In a collaboration with computer scientists, we develop machine learning (ML)-assisted models to predict and optimize boiling heat transfer. We (i) fabricate and characterize a variety of engineered surfaces, (ii) perform boiling curve acquisition experiments on these surfaces to produce a high-quality training dataset, (iii) design, train, and validate ML models using our experimental data along with comprehensive input variables, such as material and fluid properties, and (iv) use the validated ML models to optimize boiling performance and perform inverse design to determine the associated detailed surface features.

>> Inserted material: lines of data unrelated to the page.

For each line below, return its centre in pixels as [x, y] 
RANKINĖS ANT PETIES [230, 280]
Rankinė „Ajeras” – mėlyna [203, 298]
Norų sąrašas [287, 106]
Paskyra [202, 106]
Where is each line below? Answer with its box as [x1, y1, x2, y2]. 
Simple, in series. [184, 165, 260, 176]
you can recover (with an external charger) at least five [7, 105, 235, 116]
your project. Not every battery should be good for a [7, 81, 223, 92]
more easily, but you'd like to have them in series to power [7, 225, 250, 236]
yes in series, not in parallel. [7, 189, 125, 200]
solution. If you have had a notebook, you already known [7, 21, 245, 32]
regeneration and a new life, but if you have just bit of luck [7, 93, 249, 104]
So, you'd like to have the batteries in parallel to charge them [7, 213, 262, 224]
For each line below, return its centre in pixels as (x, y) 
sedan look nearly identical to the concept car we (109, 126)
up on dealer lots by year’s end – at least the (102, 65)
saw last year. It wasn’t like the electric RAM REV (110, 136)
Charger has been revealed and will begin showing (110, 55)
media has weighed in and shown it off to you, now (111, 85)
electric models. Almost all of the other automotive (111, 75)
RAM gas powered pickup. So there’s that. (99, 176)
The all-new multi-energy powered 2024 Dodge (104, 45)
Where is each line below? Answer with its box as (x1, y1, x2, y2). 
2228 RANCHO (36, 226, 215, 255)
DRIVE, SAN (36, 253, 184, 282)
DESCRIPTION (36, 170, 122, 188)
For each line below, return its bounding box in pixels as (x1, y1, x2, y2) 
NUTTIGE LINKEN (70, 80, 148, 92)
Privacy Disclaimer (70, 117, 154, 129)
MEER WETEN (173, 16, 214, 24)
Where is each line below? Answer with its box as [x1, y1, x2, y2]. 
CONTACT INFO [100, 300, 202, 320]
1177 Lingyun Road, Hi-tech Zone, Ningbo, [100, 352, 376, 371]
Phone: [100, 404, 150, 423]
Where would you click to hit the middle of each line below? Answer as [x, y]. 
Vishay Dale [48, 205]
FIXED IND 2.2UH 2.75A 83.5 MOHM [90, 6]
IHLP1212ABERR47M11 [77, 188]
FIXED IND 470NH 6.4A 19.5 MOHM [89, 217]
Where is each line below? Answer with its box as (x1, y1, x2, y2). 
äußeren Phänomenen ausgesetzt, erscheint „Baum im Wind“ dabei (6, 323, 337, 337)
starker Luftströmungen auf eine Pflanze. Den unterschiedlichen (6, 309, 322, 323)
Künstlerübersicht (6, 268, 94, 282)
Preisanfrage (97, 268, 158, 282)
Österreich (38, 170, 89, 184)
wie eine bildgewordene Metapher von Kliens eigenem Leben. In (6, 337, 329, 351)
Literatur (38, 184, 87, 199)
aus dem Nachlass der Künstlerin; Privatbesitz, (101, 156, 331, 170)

Imaging Dynamic Phase Change Phenomena

High speed imaging of droplet coalescence on superhydrophobic surface

High speed imaging of droplet jumping on superhydrophobic surface

Droplet microgoniometry
on superhydrophobic surface 

Optical microscopy
on superhydrophobic droplet 

Ray optics simulation
on superhydrophobic droplet 

Wave interference
on hydrophilic droplet 

The study of micro/nanoscale phase change phenomena as well as wetting interactions between droplets, bulk liquids, and solids is limited by the lack of observation techniques capable of resolving the required spatial and temporal scales. We address these challenges through the simultaneous extraction of mechanical and chemical information using novel sensing platforms developed such as focal plane shift imaging, ray optics simulation, and wave interference. We investigate droplet-droplet and droplet-surface interactions at micrometric length scales with high temporal resolution. The fundamental understanding unlocked form the study of these interaction mechanisms has enabled us us to develop key innovations for many applications and devices.